---
title: Multi-Modal Classification Model
permalink: /docs/multi-modal-classification-model/
excerpt: "MultiModalClassificationModel for Multi-Modal Classification tasks."
last_modified_at: 2020/12/29 17:01:58
toc: true
---


## `MultiModalClassificationModel`

The `MultiModalClassificationModel` class is used for Multi-Modal Classification.

To create a `MultiModalClassificationModel`, you must specify a `model_type` and a `model_name`.

- `model_type` should be one of the model types from the [supported models](/docs/multi-modal-classification-specifics/) (e.g. bert)
- `model_name` specifies the exact architecture and trained weights to use. This may be a Hugging Face Transformers compatible pre-trained model, a community model, or the path to a directory containing model files.

    **Note:** For a list of standard pre-trained models, see [here](https://huggingface.co/transformers/pretrained_models.html).
    {: .notice--info}

    **Note:** For a list of community models, see [here](https://huggingface.co/models).
    {: .notice--info}

    You may use any of these models provided the `model_type` is supported.

```python
from simpletransformers.classification import MultiModalClassificationModel


model = MultiModalClassificationModel(
    "bert", "bert-base-uncased"
)
```

**Note:** For more information on working with Simple Transformers models, please refer to the [General Usage section](/docs/usage/#creating-a-task-specific-model).
{: .notice--info}


### Configuring a `MultiModalClassificationModel`

`MultiModalClassificationModel` has several task-specific configuration options.


| Argument                  | Type  | Default | Description                                                                                          |
| ------------------------- | ----- | ------- | ---------------------------------------------------------------------------------------------------- |
| regression                | bool   | `False`   | Set to `True` if predicting a continuous value.               |
| num_image_embeds          | int   | `1`    | Number of image embeddings from the image encoder. |
| text_label               | str   | `text`    | The name of the *text* column/field in the dataset.                                                        |
| labels_label               | str   | `labels`    | The name of the *labels* column/field in the dataset.                                                        |
| images_label               | str   | `images`    | The name of the *images* column/field in the dataset.                                                        |
| image_type_extension               | str   | `""`    | The file type extension for image files (e.g. .json, .jpg).

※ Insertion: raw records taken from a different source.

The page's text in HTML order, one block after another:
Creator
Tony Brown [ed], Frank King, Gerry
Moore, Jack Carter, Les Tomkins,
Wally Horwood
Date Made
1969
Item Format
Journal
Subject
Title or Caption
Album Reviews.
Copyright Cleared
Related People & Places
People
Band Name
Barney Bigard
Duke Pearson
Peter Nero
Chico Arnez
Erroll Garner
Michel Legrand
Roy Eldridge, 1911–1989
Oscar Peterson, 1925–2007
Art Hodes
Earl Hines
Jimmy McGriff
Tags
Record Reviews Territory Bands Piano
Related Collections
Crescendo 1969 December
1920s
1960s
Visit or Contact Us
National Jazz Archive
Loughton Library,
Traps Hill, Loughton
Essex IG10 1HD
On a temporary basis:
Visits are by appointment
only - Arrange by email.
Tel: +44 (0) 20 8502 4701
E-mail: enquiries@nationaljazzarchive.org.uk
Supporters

Only required if filepaths in the datasets do not include the file extensions.                                                        |
| data_type_extension               | str   | `""`    | The file type extension for text files (e.g. .json, .jpg). Only required if filepaths in the datasets do not include the file extensions.                                                        |
| special_tokens_list     | list      | []      | The list of special tokens to be added to the model tokenizer                                                                                         |

```python
from simpletransformers.classification import MultiModalClassificationModel, MultiModalClassificationArgs


model_args = MultiModalClassificationArgs()

model = MultiModalClassificationModel(
    "bert",
    "bert-base-uncased",
    args=model_args,
)
```

**Note:** For configuration options common to all Simple Transformers models, please refer to the [Configuring a Simple Transformers Model section](/docs/usage/#configuring-a-simple-transformers-model).
{: .notice--info}


## `Class MultiModalClassificationModel`

> *simpletransformers.classification.MultiModalClassificationModel*{: .function-name}(self, model_type, model_name, multi_label=False, label_list=None, num_labels=None, pos_weight=None, args=None, use_cuda=True, cuda_device=-1, **kwargs,)

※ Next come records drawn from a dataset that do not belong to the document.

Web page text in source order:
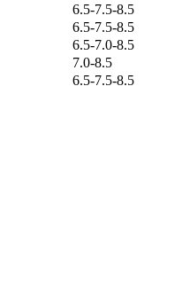
6.5-7.5-8.5
6.5-7.5-8.5
6.5-7.0-8.5
7.0-8.5
6.5-7.5-8.5
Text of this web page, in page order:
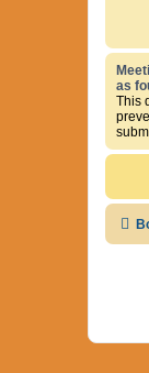
as
This
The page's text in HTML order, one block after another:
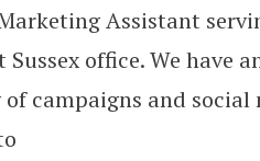
Assistant
office. We have
campaigns and social

Initializes a MultiModalClassificationModel model.
{: .function-text}

> Parameters
{: .parameter-blockquote}

* **model_type** *(`str`)* - The type of model to use ([model types](/docs/multi-modal-classification-specifics/#supported-model-types))

* **model_name** *(`str`)* - The exact architecture and trained weights to use. This may be a Hugging Face Transformers compatible pre-trained model, a community model, or the path to a directory containing model files.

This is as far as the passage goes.